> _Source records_

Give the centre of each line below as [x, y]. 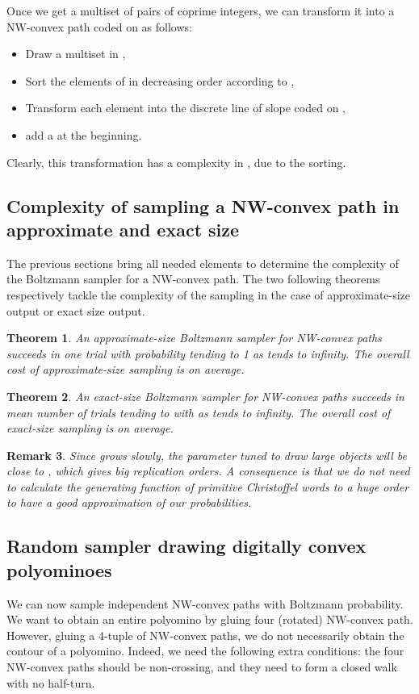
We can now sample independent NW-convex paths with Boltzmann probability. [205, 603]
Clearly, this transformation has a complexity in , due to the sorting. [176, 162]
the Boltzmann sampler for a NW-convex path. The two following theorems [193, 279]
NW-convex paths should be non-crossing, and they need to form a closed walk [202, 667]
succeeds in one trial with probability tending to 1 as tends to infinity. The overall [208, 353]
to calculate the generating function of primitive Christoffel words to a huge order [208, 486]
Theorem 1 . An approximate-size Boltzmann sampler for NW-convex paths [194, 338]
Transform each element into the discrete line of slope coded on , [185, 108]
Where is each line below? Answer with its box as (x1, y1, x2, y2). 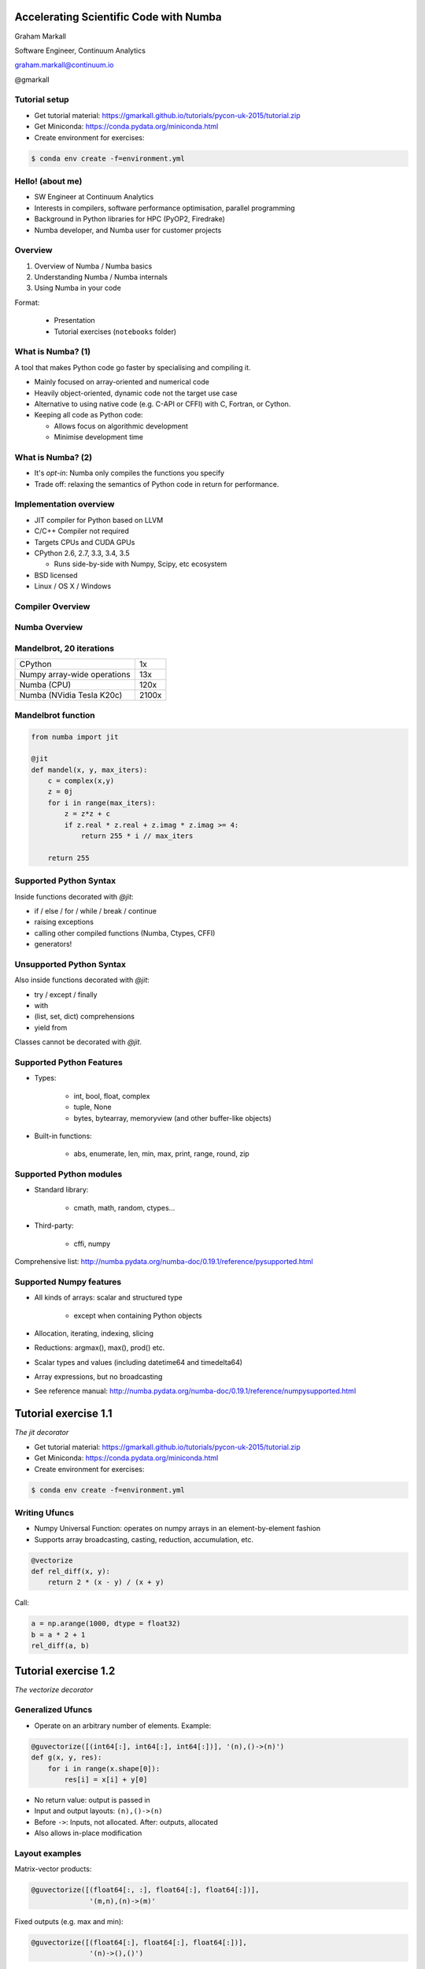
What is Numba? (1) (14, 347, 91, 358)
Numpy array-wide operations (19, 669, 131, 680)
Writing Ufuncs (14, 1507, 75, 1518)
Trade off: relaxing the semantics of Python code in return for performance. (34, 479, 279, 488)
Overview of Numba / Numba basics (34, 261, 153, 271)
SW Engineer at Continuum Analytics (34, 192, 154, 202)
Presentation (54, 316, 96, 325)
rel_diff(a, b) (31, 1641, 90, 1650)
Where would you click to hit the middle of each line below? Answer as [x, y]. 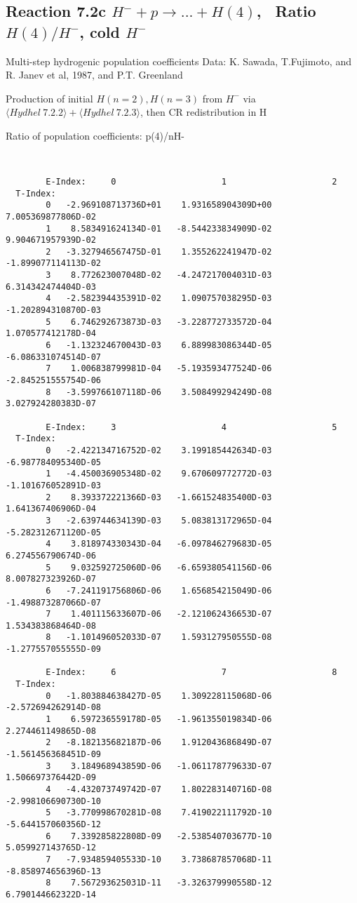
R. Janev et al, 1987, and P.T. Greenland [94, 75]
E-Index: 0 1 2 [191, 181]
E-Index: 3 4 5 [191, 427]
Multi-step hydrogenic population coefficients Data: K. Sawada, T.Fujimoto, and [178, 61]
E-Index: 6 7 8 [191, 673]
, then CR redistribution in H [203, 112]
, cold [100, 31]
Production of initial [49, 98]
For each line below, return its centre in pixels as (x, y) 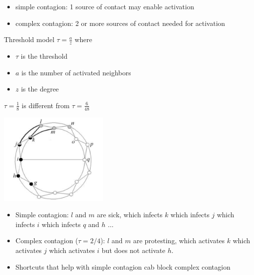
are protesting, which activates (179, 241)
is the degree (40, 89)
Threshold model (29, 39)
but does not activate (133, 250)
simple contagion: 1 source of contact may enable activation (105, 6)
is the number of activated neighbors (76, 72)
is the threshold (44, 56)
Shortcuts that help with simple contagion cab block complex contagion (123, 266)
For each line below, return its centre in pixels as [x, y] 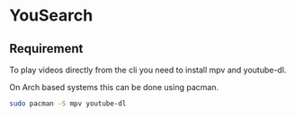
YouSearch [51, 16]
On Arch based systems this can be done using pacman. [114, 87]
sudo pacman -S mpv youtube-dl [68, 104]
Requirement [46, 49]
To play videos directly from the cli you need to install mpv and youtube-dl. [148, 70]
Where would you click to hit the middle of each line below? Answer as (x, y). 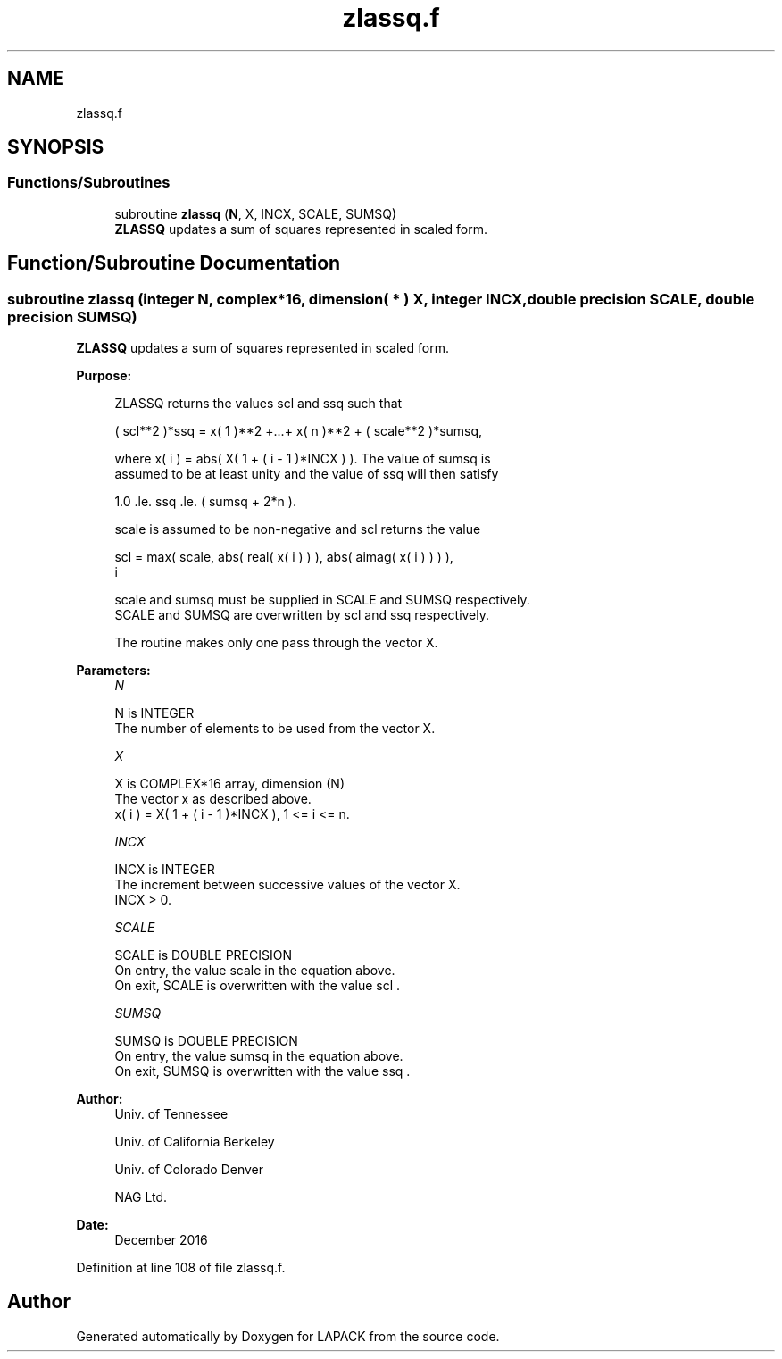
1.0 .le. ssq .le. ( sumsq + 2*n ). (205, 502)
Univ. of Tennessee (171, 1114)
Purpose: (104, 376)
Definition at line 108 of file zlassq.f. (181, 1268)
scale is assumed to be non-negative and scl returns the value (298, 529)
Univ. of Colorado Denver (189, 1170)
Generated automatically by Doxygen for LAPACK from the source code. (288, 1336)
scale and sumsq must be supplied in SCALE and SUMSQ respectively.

> _Exercise_
Out of the records above, return only the lines from the one with "Theorem 1 ." through the one with "Overview of Numba", exactly, and none of the pictures.

> _Result_
Theorem 1 . An approximate-size Boltzmann sampler for NW-convex paths [194, 338]
Transform each element into the discrete line of slope coded on , [185, 108]
Where is each line below? Answer with its box as (x1, y1, x2, y2). 
What is Numba? (1) (14, 347, 91, 358)
Numpy array-wide operations (19, 669, 131, 680)
Writing Ufuncs (14, 1507, 75, 1518)
Trade off: relaxing the semantics of Python code in return for performance. (34, 479, 279, 488)
Overview of Numba / Numba basics (34, 261, 153, 271)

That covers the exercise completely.